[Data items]

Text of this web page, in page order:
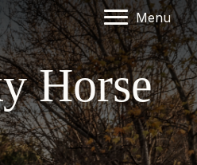
Menu
Horse
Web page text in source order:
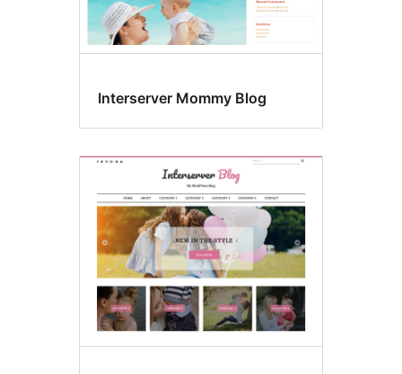
Interserver Mommy Blog
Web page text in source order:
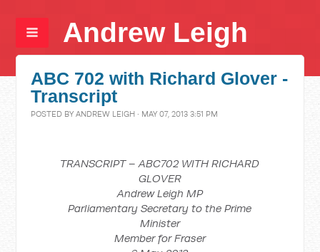
Andrew Leigh
ABC 702 with Richard Glover -
Transcript
POSTED BYANDREW LEIGH · MAY 07, 2013 3:51 PM
TRANSCRIPT – ABC702 WITH RICHARD
GLOVER
Andrew Leigh MP
Parliamentary Secretary to the Prime
Minister
Member for Fraser
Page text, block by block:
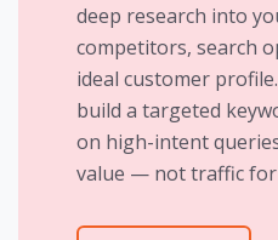
deep research into
competitors, search
ideal customer
build a targeted
on high-intent
value — not traffic
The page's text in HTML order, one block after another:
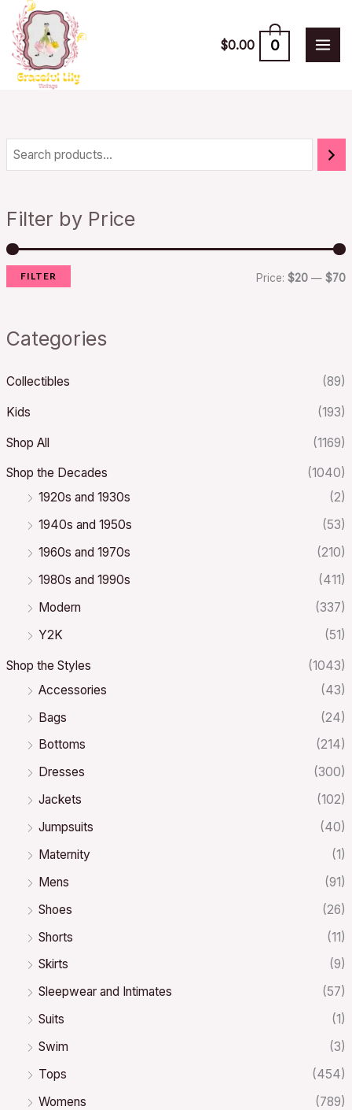
Skip
content
$0.00 0
Filter by Price
r
i
r
i
FILTER Price: $20— $70
Categories
Collectibles (89)
Kids (193)
Shop All (1169)
Shop the Decades
(1040)
1920s and 1930s
(2)
1940s and 1950s
(53)
1960s and 1970s
(210)
1980s and 1990s
(411)
Modern
(337)
Y2K
(51)
Shop the Styles
(1043)
Accessories
(43)
Bags
(24)
Bottoms
(214)
Dresses
(300)
Jackets
(102)
Jumpsuits
(40)
Maternity
(1)
Mens
(91)
Shoes
(26)
Shorts
(11)
Skirts
(9)
Sleepwear and Intimates
(57)
Suits
(1)
Swim
(3)
Tops
(454)
Womens
(789)
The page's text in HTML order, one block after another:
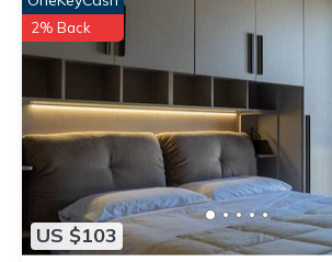
US $103
2% Back
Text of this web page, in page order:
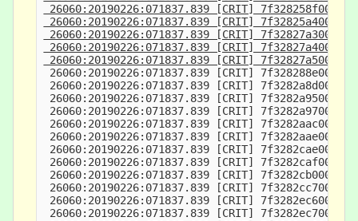
26060:20190226:071837.839 [CRIT]
26060:20190226:071837.839 [CRIT]
26060:20190226:071837.839 [CRIT]
26060:20190226:071837.839 [CRIT]
26060:20190226:071837.839 [CRIT]
26060:20190226:071837.839 [CRIT]
26060:20190226:071837.839 [CRIT]
26060:20190226:071837.839 [CRIT]
26060:20190226:071837.839 [CRIT] 7f3282a97000-
26060:20190226:071837.839 [CRIT]
26060:20190226:071837.839 [CRIT]
26060:20190226:071837.839 [CRIT]
26060:20190226:071837.839 [CRIT]
26060:20190226:071837.839 [CRIT]
26060:20190226:071837.839 [CRIT]
26060:20190226:071837.839 [CRIT]
26060:20190226:071837.839 [CRIT]
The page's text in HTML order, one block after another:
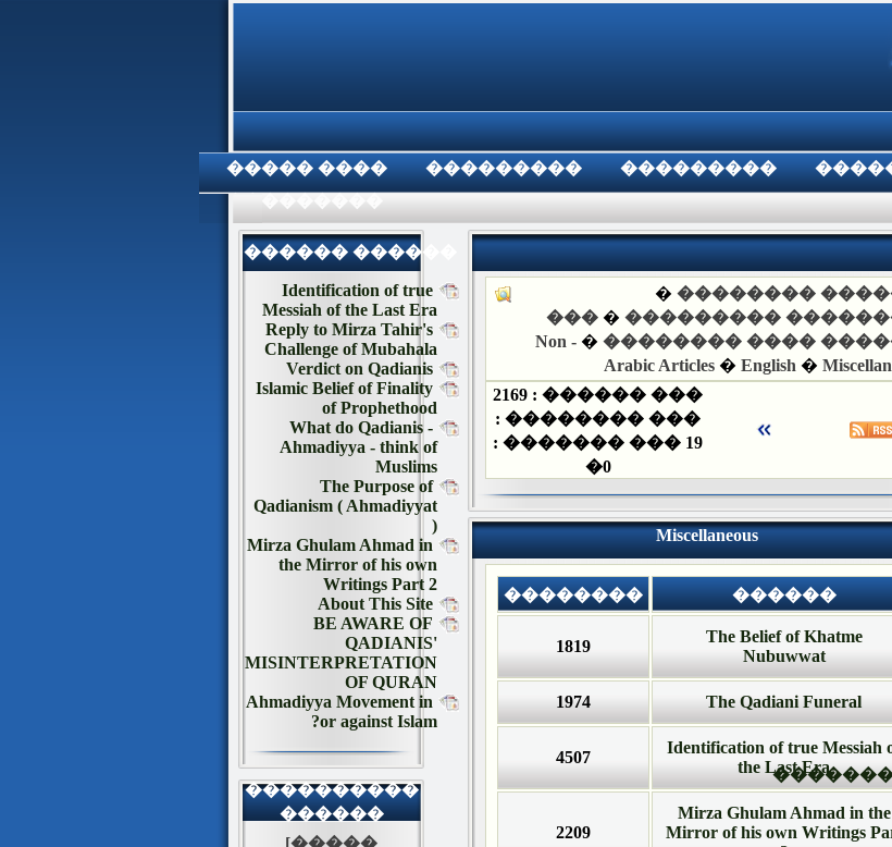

» Task item:
Keep the pictures out, and write out the rest of the data above word for word.

» Answer space:
Text of this web page, in page order:
Menu
Horse
Web page text in source order:
Interserver Mommy Blog
Web page text in source order:
Andrew Leigh
ABC 702 with Richard Glover -
Transcript
POSTED BYANDREW LEIGH · MAY 07, 2013 3:51 PM
TRANSCRIPT – ABC702 WITH RICHARD
GLOVER
Andrew Leigh MP
Parliamentary Secretary to the Prime
Minister
Member for Fraser
Page text, block by block:
deep research into
competitors, search
ideal customer
build a targeted
on high-intent
value — not traffic
The page's text in HTML order, one block after another:
Skip
content
$0.00 0
Filter by Price
r
i
r
i
FILTER Price: $20— $70
Categories
Collectibles (89)
Kids (193)
Shop All (1169)
Shop the Decades
(1040)
1920s and 1930s
(2)
1940s and 1950s
(53)
1960s and 1970s
(210)
1980s and 1990s
(411)
Modern
(337)
Y2K
(51)
Shop the Styles
(1043)
Accessories
(43)
Bags
(24)
Bottoms
(214)
Dresses
(300)
Jackets
(102)
Jumpsuits
(40)
Maternity
(1)
Mens
(91)
Shoes
(26)
Shorts
(11)
Skirts
(9)
Sleepwear and Intimates
(57)
Suits
(1)
Swim
(3)
Tops
(454)
Womens
(789)
The page's text in HTML order, one block after another:
US $103
2% Back
Text of this web page, in page order:
26060:20190226:071837.839 [CRIT]
26060:20190226:071837.839 [CRIT]
26060:20190226:071837.839 [CRIT]
26060:20190226:071837.839 [CRIT]
26060:20190226:071837.839 [CRIT]
26060:20190226:071837.839 [CRIT]
26060:20190226:071837.839 [CRIT]
26060:20190226:071837.839 [CRIT]
26060:20190226:071837.839 [CRIT] 7f3282a97000-
26060:20190226:071837.839 [CRIT]
26060:20190226:071837.839 [CRIT]
26060:20190226:071837.839 [CRIT]
26060:20190226:071837.839 [CRIT]
26060:20190226:071837.839 [CRIT]
26060:20190226:071837.839 [CRIT]
26060:20190226:071837.839 [CRIT]
26060:20190226:071837.839 [CRIT]
The page's text in HTML order, one block after another:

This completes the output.